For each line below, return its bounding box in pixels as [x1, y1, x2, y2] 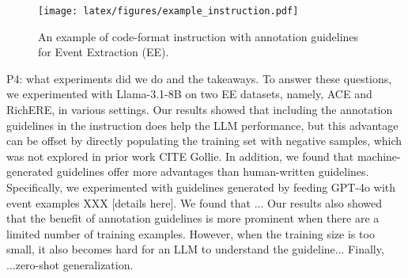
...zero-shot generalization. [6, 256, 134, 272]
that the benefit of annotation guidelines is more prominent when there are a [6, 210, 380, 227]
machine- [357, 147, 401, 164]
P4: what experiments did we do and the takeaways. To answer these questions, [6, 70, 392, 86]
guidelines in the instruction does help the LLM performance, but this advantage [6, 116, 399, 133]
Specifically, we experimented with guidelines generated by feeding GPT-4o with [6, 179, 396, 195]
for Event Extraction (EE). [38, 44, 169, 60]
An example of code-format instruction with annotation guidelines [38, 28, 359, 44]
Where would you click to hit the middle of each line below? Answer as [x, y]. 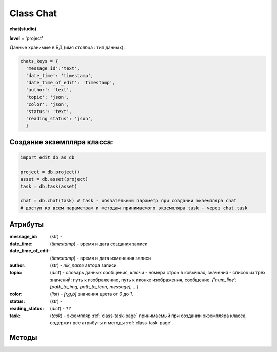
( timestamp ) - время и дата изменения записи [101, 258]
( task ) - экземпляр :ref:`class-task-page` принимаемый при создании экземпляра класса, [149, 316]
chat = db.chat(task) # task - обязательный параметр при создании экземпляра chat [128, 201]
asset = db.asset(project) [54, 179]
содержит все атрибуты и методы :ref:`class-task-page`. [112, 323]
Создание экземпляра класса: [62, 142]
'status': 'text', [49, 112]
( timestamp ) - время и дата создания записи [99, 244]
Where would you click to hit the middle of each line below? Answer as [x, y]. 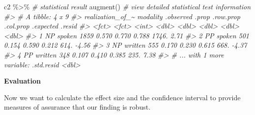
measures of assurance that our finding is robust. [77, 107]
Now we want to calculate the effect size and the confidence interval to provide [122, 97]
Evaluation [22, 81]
══════════
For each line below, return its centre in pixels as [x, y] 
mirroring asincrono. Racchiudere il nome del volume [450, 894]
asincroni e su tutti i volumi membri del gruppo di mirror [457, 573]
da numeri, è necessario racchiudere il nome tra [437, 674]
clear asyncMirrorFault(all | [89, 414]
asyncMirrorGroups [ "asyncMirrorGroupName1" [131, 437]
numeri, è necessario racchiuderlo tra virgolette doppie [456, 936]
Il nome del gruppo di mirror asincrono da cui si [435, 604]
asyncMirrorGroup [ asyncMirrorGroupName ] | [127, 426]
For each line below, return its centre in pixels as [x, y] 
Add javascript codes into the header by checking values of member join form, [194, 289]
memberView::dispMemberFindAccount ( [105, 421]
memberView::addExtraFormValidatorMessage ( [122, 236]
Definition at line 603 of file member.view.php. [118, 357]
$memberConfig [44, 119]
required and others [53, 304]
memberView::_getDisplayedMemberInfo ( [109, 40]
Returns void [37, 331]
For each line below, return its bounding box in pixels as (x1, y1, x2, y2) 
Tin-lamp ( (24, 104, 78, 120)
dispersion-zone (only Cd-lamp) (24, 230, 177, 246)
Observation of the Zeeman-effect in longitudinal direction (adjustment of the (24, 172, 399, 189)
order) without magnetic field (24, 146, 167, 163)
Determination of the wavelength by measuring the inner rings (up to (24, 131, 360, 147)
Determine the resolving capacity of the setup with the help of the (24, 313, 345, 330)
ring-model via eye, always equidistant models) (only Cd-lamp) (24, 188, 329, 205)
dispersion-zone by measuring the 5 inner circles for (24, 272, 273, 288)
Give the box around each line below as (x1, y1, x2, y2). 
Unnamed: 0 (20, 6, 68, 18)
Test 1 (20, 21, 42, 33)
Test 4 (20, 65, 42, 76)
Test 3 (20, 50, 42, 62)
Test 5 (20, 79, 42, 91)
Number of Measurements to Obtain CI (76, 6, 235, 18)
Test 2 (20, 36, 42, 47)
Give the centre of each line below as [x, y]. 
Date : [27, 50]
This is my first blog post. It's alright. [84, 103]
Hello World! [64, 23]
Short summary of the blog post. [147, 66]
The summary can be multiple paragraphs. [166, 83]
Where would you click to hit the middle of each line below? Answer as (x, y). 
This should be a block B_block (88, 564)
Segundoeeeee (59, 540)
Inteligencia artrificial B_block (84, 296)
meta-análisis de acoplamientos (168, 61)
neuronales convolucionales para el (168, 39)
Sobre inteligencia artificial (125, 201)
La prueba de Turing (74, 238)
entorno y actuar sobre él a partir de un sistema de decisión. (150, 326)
══════════
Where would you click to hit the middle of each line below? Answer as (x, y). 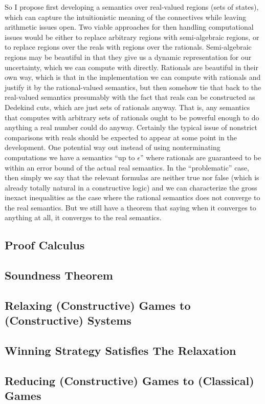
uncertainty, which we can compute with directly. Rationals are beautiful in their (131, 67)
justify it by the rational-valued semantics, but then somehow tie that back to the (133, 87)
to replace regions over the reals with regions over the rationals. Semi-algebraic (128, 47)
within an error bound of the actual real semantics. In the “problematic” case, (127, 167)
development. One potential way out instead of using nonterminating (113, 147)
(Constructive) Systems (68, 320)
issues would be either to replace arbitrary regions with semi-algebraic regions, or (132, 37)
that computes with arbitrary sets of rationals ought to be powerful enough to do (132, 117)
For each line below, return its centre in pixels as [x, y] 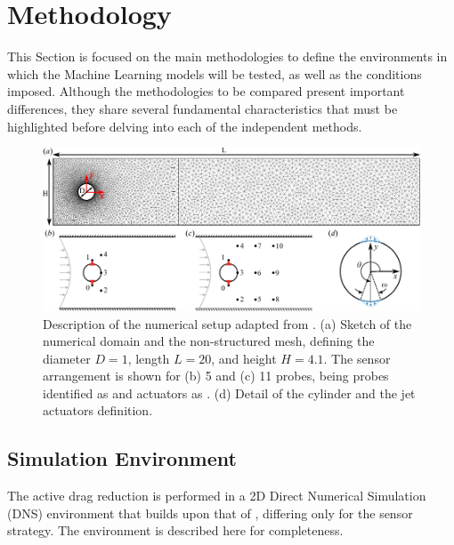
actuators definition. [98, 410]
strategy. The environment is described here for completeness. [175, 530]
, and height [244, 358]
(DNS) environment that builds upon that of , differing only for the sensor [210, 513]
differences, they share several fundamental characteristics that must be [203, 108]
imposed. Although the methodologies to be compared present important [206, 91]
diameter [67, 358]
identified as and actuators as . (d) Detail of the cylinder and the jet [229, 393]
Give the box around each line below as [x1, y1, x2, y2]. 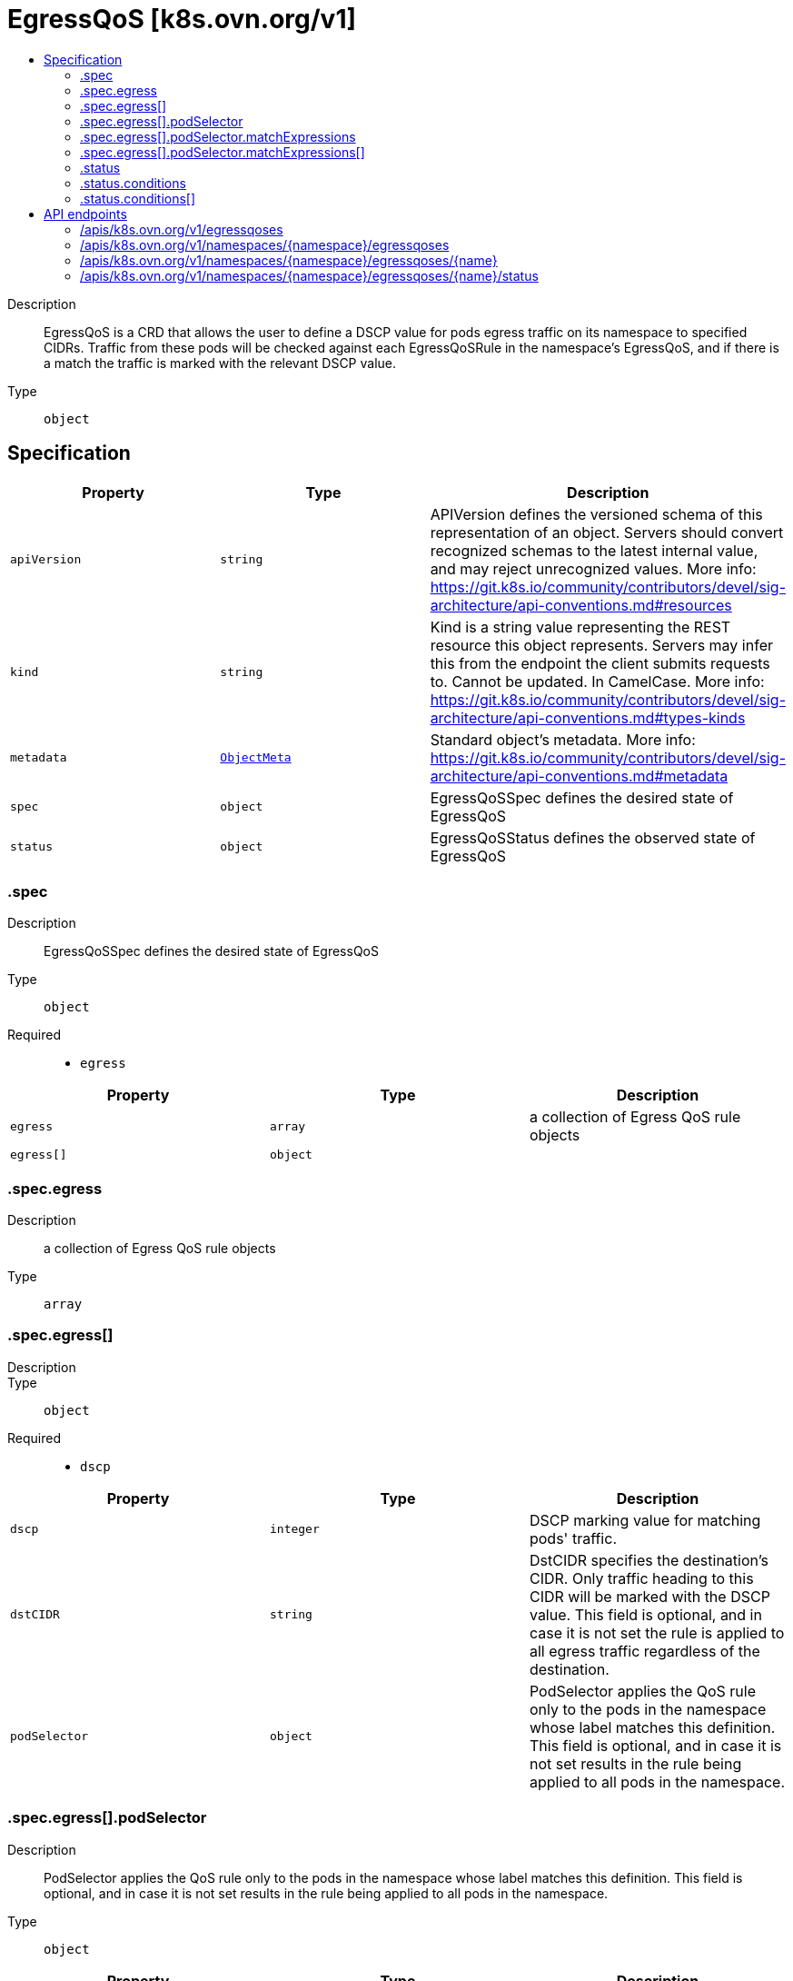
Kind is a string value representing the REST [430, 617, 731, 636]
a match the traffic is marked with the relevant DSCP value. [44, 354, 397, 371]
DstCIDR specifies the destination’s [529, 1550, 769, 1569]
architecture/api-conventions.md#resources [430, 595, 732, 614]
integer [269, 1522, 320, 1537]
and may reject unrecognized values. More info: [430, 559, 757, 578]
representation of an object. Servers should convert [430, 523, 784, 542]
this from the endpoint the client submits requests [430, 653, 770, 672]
══════════
- Description of the task: Look back at the entries above and repeat, unchanged, every line from the line holding "dispersion-zone by measuring" through the line holding "entorno y actuar".

- Your response:
dispersion-zone by measuring the 5 inner circles for (24, 272, 273, 288)
Give the box around each line below as (x1, y1, x2, y2). 
Unnamed: 0 (20, 6, 68, 18)
Test 1 (20, 21, 42, 33)
Test 4 (20, 65, 42, 76)
Test 3 (20, 50, 42, 62)
Test 5 (20, 79, 42, 91)
Number of Measurements to Obtain CI (76, 6, 235, 18)
Test 2 (20, 36, 42, 47)
Give the centre of each line below as [x, y]. 
Date : [27, 50]
This is my first blog post. It's alright. [84, 103]
Hello World! [64, 23]
Short summary of the blog post. [147, 66]
The summary can be multiple paragraphs. [166, 83]
Where would you click to hit the middle of each line below? Answer as (x, y). 
This should be a block B_block (88, 564)
Segundoeeeee (59, 540)
Inteligencia artrificial B_block (84, 296)
meta-análisis de acoplamientos (168, 61)
neuronales convolucionales para el (168, 39)
Sobre inteligencia artificial (125, 201)
La prueba de Turing (74, 238)
entorno y actuar sobre él a partir de un sistema de decisión. (150, 326)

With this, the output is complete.